孔彥舟忽然很想聽聽馳古的見解,轉身詢問身邊的親衛兵,道:“黑甲軍有消息了麼?”
一邊的親衛兵搖頭道:“沒有消息!”
孔彥舟心中微微一沉,回頭問白安明,道:“孤騎軍的裝備如何,有多少人?”
“孤騎軍的裝備是整個河朔大營最齊全的一支部隊,刀槍刺弩,不管是遠戰還是近戰都十分厲害!”
孔彥舟急聲道:“隻有這些輕武器?”
白安民立刻明白了孔彥舟話裏之外的意思,似乎在安慰孔彥舟道:“他們沒有重型的攻城器械,現在的孤騎軍,嚴格意義來說應該是屬於輕騎兵,因為他們從新安馬場得到了足夠多的戰馬!”

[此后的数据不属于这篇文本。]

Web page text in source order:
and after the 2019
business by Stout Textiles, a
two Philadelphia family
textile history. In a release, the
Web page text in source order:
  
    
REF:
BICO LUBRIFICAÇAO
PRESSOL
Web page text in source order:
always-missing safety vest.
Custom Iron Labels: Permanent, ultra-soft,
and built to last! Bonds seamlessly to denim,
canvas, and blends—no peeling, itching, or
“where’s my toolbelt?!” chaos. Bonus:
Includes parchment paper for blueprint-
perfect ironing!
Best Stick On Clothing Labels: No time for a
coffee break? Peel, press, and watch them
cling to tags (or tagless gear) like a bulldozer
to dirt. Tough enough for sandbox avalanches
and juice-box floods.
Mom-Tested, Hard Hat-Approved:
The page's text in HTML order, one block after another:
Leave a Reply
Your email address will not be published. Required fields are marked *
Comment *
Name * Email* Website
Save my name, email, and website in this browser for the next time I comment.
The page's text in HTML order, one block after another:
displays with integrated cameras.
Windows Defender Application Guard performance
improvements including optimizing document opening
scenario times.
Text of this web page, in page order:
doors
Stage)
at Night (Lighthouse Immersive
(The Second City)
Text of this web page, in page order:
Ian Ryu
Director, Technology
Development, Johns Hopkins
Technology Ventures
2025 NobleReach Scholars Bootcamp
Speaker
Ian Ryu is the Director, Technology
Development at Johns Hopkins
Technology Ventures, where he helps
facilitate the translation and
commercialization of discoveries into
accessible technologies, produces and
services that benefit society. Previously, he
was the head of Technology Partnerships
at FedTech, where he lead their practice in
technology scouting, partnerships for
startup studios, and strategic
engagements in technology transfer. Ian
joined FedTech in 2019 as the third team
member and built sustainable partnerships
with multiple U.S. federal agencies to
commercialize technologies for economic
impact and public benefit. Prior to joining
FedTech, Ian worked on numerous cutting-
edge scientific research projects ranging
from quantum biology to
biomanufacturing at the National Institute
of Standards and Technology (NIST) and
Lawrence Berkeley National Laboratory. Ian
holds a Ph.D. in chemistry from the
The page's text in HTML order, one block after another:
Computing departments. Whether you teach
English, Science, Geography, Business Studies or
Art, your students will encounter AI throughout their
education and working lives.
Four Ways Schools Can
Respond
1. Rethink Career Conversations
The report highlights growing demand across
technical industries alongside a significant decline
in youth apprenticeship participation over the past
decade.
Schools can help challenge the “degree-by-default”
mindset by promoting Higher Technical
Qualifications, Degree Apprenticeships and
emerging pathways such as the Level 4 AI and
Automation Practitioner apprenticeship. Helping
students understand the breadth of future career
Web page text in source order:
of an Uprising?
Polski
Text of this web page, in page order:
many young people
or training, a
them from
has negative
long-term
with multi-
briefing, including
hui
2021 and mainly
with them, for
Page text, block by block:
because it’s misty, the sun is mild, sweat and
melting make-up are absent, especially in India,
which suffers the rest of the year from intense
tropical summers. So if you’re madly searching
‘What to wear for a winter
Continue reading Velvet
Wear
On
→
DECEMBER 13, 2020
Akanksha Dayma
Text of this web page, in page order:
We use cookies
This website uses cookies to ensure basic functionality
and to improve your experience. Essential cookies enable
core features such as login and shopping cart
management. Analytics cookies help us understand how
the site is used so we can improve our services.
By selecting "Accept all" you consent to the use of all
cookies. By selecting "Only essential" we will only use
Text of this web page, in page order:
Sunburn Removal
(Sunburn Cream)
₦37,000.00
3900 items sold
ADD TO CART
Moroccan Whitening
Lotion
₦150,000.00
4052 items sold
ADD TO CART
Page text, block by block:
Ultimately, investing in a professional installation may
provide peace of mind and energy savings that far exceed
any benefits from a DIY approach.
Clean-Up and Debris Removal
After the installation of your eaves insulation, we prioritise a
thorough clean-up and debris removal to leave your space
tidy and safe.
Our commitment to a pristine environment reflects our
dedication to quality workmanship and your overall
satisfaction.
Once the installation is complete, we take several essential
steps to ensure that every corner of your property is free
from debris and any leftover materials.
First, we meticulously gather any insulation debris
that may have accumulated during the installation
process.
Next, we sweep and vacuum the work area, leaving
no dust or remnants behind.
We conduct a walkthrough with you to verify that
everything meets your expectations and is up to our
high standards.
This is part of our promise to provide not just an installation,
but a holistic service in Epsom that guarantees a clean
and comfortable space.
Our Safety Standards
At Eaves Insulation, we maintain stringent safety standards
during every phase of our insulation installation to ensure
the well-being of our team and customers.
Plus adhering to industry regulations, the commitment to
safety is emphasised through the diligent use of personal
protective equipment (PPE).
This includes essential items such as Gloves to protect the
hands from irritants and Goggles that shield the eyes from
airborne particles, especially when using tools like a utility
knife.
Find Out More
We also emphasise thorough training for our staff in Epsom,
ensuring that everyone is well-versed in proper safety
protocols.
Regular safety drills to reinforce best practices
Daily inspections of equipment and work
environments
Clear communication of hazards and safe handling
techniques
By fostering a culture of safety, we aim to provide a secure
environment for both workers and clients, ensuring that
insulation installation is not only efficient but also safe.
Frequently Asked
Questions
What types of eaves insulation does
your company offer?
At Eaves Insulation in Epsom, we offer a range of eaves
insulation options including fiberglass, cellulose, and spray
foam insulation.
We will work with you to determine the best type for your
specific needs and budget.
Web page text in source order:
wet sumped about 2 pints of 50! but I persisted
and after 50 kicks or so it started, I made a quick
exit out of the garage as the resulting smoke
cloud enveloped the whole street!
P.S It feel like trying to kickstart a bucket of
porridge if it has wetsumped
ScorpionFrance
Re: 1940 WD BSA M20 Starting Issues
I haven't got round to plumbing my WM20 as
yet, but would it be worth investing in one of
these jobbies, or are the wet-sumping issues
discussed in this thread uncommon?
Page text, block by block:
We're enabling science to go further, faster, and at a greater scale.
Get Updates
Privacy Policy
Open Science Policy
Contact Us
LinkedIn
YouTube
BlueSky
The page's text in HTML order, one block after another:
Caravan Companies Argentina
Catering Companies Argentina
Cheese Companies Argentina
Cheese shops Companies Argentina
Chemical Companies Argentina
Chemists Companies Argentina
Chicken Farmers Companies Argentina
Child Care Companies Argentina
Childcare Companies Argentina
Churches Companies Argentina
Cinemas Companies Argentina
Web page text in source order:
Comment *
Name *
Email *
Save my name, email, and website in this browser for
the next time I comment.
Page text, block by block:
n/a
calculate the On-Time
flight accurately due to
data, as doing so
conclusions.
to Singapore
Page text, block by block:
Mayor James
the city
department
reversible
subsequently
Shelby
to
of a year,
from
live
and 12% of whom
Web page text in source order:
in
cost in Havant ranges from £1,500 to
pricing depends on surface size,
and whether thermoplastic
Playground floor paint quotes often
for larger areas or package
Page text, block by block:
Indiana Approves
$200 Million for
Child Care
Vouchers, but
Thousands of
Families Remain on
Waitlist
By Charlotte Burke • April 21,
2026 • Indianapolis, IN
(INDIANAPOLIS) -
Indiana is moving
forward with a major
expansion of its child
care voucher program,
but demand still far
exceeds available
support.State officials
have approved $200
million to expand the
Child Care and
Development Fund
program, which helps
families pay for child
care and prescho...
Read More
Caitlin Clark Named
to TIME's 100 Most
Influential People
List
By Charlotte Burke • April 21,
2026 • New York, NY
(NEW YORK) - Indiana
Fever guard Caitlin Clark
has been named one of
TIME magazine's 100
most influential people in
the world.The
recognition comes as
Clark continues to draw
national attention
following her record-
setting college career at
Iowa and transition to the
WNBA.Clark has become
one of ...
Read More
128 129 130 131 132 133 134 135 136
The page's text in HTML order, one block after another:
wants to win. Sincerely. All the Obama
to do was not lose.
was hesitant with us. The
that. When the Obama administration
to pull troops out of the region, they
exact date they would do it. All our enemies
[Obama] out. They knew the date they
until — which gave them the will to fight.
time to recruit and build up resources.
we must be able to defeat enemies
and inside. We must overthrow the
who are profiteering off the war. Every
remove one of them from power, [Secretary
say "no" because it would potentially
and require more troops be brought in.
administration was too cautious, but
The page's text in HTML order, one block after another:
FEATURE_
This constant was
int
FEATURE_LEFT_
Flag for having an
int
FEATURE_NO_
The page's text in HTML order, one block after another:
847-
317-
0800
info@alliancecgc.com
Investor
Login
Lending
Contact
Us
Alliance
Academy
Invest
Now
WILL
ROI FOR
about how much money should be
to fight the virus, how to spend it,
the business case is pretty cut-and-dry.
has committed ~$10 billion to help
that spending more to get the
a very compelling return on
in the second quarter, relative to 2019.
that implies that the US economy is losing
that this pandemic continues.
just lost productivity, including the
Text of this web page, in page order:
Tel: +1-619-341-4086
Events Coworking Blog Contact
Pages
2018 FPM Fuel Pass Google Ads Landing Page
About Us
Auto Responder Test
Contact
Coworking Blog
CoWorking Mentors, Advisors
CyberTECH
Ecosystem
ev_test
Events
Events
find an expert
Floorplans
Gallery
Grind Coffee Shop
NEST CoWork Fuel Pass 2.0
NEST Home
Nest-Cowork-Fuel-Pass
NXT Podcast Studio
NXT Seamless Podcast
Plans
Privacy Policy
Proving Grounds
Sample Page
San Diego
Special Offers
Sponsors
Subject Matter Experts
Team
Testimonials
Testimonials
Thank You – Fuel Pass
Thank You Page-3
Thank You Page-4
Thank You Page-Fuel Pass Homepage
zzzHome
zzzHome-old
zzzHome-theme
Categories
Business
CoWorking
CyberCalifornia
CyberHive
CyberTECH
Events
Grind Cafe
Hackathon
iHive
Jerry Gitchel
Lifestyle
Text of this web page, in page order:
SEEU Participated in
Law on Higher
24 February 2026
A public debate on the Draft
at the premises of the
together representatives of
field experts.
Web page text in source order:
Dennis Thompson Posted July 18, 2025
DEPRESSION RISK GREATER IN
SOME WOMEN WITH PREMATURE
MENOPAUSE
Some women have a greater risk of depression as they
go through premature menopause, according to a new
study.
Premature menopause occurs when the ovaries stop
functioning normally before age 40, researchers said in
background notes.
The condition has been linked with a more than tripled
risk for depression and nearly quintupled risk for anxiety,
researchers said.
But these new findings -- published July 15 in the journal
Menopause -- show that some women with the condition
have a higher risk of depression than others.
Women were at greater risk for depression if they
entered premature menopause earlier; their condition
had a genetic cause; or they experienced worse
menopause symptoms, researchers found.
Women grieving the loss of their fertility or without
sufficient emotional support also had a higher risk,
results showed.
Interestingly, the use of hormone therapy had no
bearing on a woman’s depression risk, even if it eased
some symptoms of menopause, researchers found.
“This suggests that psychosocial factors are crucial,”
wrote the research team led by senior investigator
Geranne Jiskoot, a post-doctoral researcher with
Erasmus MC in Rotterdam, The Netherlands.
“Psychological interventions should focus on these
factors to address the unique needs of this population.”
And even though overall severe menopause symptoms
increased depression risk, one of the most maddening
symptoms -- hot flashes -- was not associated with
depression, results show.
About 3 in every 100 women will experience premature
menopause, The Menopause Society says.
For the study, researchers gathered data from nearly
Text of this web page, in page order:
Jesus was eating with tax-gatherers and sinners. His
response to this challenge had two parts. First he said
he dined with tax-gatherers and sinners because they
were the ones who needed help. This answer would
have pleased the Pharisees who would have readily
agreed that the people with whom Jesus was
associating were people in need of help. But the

到了這個時候,白安民都還不忘了給孔彥舟撒上一把鹽,不過,聽白安民這樣說,孔彥舟心中反倒是輕鬆了一些。
黑甲軍乃是重甲騎兵,夜間襲城不能騎馬,但是以黑甲軍的能力,身上的重甲絕對不會脫下。
沒有戰馬,那便是重甲步兵。
孔彥舟很清楚重甲步兵的恐怖,孤騎軍無法動用大型的攻城器械,那些刀槍刺弩對黑甲軍的傷害並不大!
至於輕騎兵——孔彥舟心中輕哼一聲,暗道:“那就是給重甲步兵這台絞肉機送上新鮮的肉,五百重甲步兵,最易硬憾十倍於己的強攻!”
想到這,孔彥舟忽然問道:“孤騎軍有多少人?”
白安民不知道孔彥舟心中所想,繼續道:“孤騎軍的總人數有五千多人,不過因為是組建的新軍,所以還是處於訓練階段,李林隻帶了三百人渡河!”
孔彥舟冷笑一聲,道:“我以為我們達成了共識,沒想到倒是本將軍一廂情願了!”
白安民一愣,不明所以,隨即怒道:“怎麼,你想出爾反爾麼?”
“究竟是我出爾反爾還是你出爾反爾?”
孔彥舟麵色一獰,怒聲道:“你說孤騎軍隻有三百人,就能把我新安鎮四千守軍屠戮一空?三百人就能把新安馬場兩萬多匹戰馬一鍋端了,你當我是三歲小兒麼?”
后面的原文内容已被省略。